■ DIRECTIONS FOR THIS TASK ■
An exact copy of all the lines below is required, with every image left out.

(Entries taken from a collection)
--- START ---
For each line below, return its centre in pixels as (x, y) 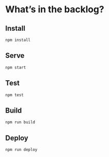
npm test (15, 95)
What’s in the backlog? (55, 9)
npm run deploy (21, 150)
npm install (18, 40)
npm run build (20, 122)
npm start (16, 68)
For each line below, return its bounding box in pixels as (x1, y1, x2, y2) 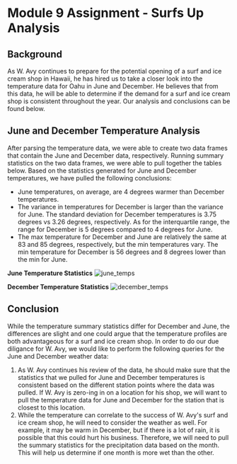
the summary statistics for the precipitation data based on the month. (17, 441, 220, 449)
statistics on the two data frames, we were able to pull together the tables (7, 158, 222, 167)
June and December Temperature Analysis (7, 125, 200, 137)
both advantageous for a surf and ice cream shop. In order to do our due (7, 337, 219, 345)
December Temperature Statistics (7, 282, 110, 291)
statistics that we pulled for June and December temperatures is (17, 373, 205, 381)
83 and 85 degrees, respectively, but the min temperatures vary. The (17, 240, 219, 248)
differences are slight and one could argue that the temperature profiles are (7, 329, 228, 337)
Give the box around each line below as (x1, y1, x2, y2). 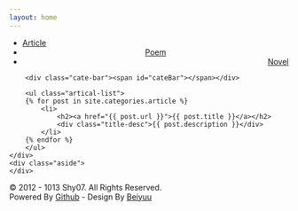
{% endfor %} (25, 135, 74, 145)
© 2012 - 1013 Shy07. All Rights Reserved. (9, 182, 162, 192)
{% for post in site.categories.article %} (25, 97, 189, 105)
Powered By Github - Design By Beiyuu (9, 191, 153, 202)
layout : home (9, 12, 58, 22)
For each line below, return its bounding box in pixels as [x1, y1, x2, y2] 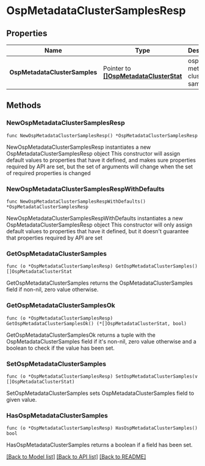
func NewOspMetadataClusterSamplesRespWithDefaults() [6, 198, 146, 205]
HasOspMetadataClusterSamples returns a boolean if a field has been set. [6, 442, 193, 449]
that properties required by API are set [6, 234, 103, 241]
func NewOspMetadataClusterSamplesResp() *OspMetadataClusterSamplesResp [6, 132, 198, 138]
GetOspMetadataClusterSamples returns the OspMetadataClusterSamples [6, 279, 193, 287]
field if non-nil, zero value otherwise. [6, 286, 99, 293]
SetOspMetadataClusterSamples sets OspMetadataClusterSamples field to [6, 389, 194, 397]
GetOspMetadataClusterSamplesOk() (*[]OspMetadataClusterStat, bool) [6, 320, 187, 326]
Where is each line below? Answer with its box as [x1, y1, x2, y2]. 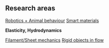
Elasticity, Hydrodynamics [5, 27, 62, 33]
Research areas [5, 4, 56, 13]
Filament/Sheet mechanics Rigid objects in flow [5, 37, 104, 43]
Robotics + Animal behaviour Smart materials [5, 17, 99, 23]
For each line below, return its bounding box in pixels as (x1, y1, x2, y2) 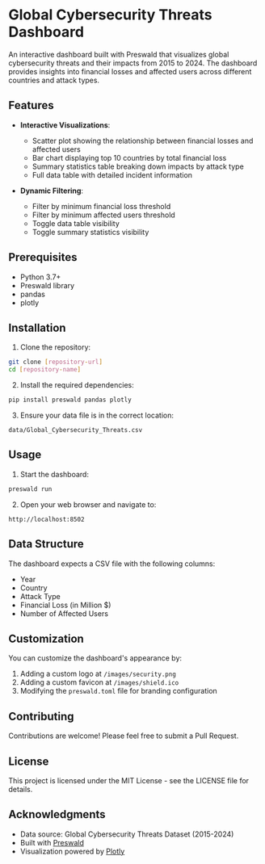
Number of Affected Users (19, 608, 109, 619)
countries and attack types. (8, 75, 99, 85)
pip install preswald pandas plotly (8, 396, 132, 405)
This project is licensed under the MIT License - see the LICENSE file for (8, 775, 249, 785)
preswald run (8, 484, 53, 493)
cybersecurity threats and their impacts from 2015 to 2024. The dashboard (8, 58, 258, 68)
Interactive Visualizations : (19, 120, 111, 130)
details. (8, 784, 33, 794)
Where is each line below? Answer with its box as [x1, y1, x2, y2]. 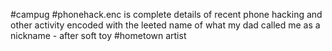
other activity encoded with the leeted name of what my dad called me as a [10, 19, 321, 31]
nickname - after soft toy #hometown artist [10, 30, 187, 41]
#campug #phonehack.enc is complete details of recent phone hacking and [10, 9, 323, 20]
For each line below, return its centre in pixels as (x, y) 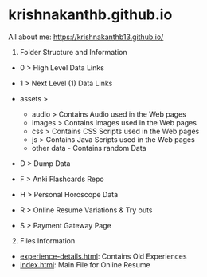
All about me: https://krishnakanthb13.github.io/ (86, 37)
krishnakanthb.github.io (90, 15)
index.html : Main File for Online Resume (85, 264)
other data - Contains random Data (89, 148)
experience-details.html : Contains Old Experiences (103, 256)
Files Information (47, 240)
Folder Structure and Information (73, 52)
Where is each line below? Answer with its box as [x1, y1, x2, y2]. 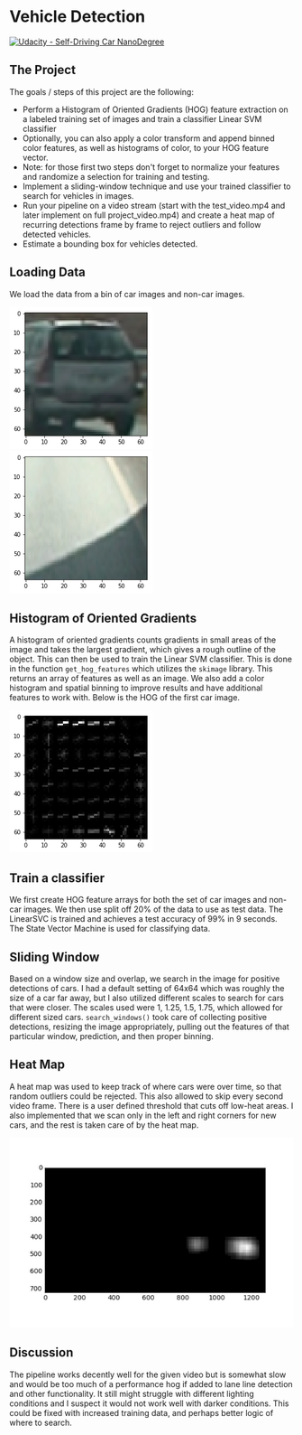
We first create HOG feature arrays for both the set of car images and [9, 895, 268, 905]
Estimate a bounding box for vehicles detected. [22, 238, 198, 249]
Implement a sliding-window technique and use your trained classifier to [22, 181, 291, 192]
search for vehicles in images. [22, 190, 134, 201]
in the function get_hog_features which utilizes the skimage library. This [9, 663, 273, 674]
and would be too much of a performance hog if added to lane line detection [9, 1378, 293, 1389]
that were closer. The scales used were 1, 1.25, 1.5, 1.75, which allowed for [9, 1002, 283, 1013]
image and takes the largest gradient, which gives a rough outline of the [9, 644, 277, 655]
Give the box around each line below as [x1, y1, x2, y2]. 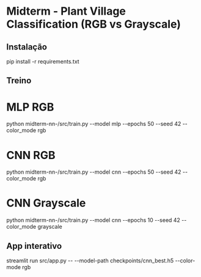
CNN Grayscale [6, 196, 86, 210]
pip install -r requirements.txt [6, 58, 79, 65]
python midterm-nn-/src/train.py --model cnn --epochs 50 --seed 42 [6, 168, 181, 175]
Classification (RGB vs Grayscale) [6, 17, 181, 31]
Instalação [6, 42, 48, 52]
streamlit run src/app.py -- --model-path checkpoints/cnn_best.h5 [6, 257, 174, 264]
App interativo [6, 240, 62, 251]
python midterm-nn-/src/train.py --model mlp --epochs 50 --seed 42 [6, 120, 181, 128]
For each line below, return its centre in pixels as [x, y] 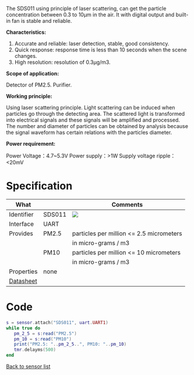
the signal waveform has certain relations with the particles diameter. [89, 132]
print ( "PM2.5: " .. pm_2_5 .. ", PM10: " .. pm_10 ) [70, 345]
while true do [23, 328]
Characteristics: [26, 32]
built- [182, 15]
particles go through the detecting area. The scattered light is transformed [96, 114]
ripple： [166, 156]
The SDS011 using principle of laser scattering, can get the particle [86, 8]
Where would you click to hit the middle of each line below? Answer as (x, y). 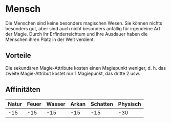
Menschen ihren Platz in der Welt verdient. (50, 39)
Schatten (102, 104)
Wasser (56, 104)
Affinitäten (23, 89)
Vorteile (18, 56)
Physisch (130, 104)
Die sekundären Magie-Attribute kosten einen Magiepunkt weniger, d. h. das (86, 68)
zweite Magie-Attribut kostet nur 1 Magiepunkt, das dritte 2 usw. (73, 73)
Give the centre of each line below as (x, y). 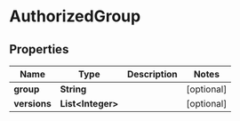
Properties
--- END ---
■ SOLUTION TO THE EXERCISE ■
For each line below, return its centre in pixels as (x, y) 
npm test (15, 95)
What’s in the backlog? (55, 9)
npm run deploy (21, 150)
npm install (18, 40)
npm run build (20, 122)
npm start (16, 68)
For each line below, return its bounding box in pixels as (x1, y1, x2, y2) 
the summary statistics for the precipitation data based on the month. (17, 441, 220, 449)
statistics on the two data frames, we were able to pull together the tables (7, 158, 222, 167)
June and December Temperature Analysis (7, 125, 200, 137)
both advantageous for a surf and ice cream shop. In order to do our due (7, 337, 219, 345)
December Temperature Statistics (7, 282, 110, 291)
statistics that we pulled for June and December temperatures is (17, 373, 205, 381)
83 and 85 degrees, respectively, but the min temperatures vary. The (17, 240, 219, 248)
differences are slight and one could argue that the temperature profiles are (7, 329, 228, 337)
Give the box around each line below as (x1, y1, x2, y2). 
{% endfor %} (25, 135, 74, 145)
© 2012 - 1013 Shy07. All Rights Reserved. (9, 182, 162, 192)
{% for post in site.categories.article %} (25, 97, 189, 105)
Powered By Github - Design By Beiyuu (9, 191, 153, 202)
layout : home (9, 12, 58, 22)
For each line below, return its bounding box in pixels as [x1, y1, x2, y2] 
func NewOspMetadataClusterSamplesRespWithDefaults() [6, 198, 146, 205]
HasOspMetadataClusterSamples returns a boolean if a field has been set. [6, 442, 193, 449]
that properties required by API are set [6, 234, 103, 241]
func NewOspMetadataClusterSamplesResp() *OspMetadataClusterSamplesResp [6, 132, 198, 138]
GetOspMetadataClusterSamples returns the OspMetadataClusterSamples [6, 279, 193, 287]
field if non-nil, zero value otherwise. [6, 286, 99, 293]
SetOspMetadataClusterSamples sets OspMetadataClusterSamples field to [6, 389, 194, 397]
GetOspMetadataClusterSamplesOk() (*[]OspMetadataClusterStat, bool) [6, 320, 187, 326]
Where is each line below? Answer with its box as [x1, y1, x2, y2]. 
Elasticity, Hydrodynamics [5, 27, 62, 33]
Research areas [5, 4, 56, 13]
Filament/Sheet mechanics Rigid objects in flow [5, 37, 104, 43]
Robotics + Animal behaviour Smart materials [5, 17, 99, 23]
For each line below, return its bounding box in pixels as (x1, y1, x2, y2) 
Number of Affected Users (19, 608, 109, 619)
countries and attack types. (8, 75, 99, 85)
pip install preswald pandas plotly (8, 396, 132, 405)
This project is licensed under the MIT License - see the LICENSE file for (8, 775, 249, 785)
preswald run (8, 484, 53, 493)
cybersecurity threats and their impacts from 2015 to 2024. The dashboard (8, 58, 258, 68)
Interactive Visualizations : (19, 120, 111, 130)
details. (8, 784, 33, 794)
Where is each line below? Answer with its box as [x1, y1, x2, y2]. 
other activity encoded with the leeted name of what my dad called me as a [10, 19, 321, 31]
nickname - after soft toy #hometown artist [10, 30, 187, 41]
#campug #phonehack.enc is complete details of recent phone hacking and [10, 9, 323, 20]
For each line below, return its centre in pixels as (x, y) 
All about me: https://krishnakanthb13.github.io/ (86, 37)
krishnakanthb.github.io (90, 15)
index.html : Main File for Online Resume (85, 264)
other data - Contains random Data (89, 148)
experience-details.html : Contains Old Experiences (103, 256)
Files Information (47, 240)
Folder Structure and Information (73, 52)
Where is each line below? Answer with its box as [x1, y1, x2, y2]. 
We first create HOG feature arrays for both the set of car images and [9, 895, 268, 905]
Estimate a bounding box for vehicles detected. [22, 238, 198, 249]
Implement a sliding-window technique and use your trained classifier to [22, 181, 291, 192]
search for vehicles in images. [22, 190, 134, 201]
in the function get_hog_features which utilizes the skimage library. This [9, 663, 273, 674]
and would be too much of a performance hog if added to lane line detection [9, 1378, 293, 1389]
that were closer. The scales used were 1, 1.25, 1.5, 1.75, which allowed for [9, 1002, 283, 1013]
image and takes the largest gradient, which gives a rough outline of the [9, 644, 277, 655]
Give the box around each line below as [x1, y1, x2, y2]. 
CNN Grayscale [6, 196, 86, 210]
pip install -r requirements.txt [6, 58, 79, 65]
python midterm-nn-/src/train.py --model cnn --epochs 50 --seed 42 [6, 168, 181, 175]
Classification (RGB vs Grayscale) [6, 17, 181, 31]
Instalação [6, 42, 48, 52]
streamlit run src/app.py -- --model-path checkpoints/cnn_best.h5 [6, 257, 174, 264]
App interativo [6, 240, 62, 251]
python midterm-nn-/src/train.py --model mlp --epochs 50 --seed 42 [6, 120, 181, 128]
For each line below, return its centre in pixels as [x, y] 
the signal waveform has certain relations with the particles diameter. [89, 132]
print ( "PM2.5: " .. pm_2_5 .. ", PM10: " .. pm_10 ) [70, 345]
while true do [23, 328]
Characteristics: [26, 32]
built- [182, 15]
particles go through the detecting area. The scattered light is transformed [96, 114]
ripple： [166, 156]
The SDS011 using principle of laser scattering, can get the particle [86, 8]
Where would you click to hit the middle of each line below? Answer as (x, y). 
Menschen ihren Platz in der Welt verdient. (50, 39)
Schatten (102, 104)
Wasser (56, 104)
Affinitäten (23, 89)
Vorteile (18, 56)
Physisch (130, 104)
Die sekundären Magie-Attribute kosten einen Magiepunkt weniger, d. h. das (86, 68)
zweite Magie-Attribut kostet nur 1 Magiepunkt, das dritte 2 usw. (73, 73)
Give the centre of each line below as (x, y). 
Properties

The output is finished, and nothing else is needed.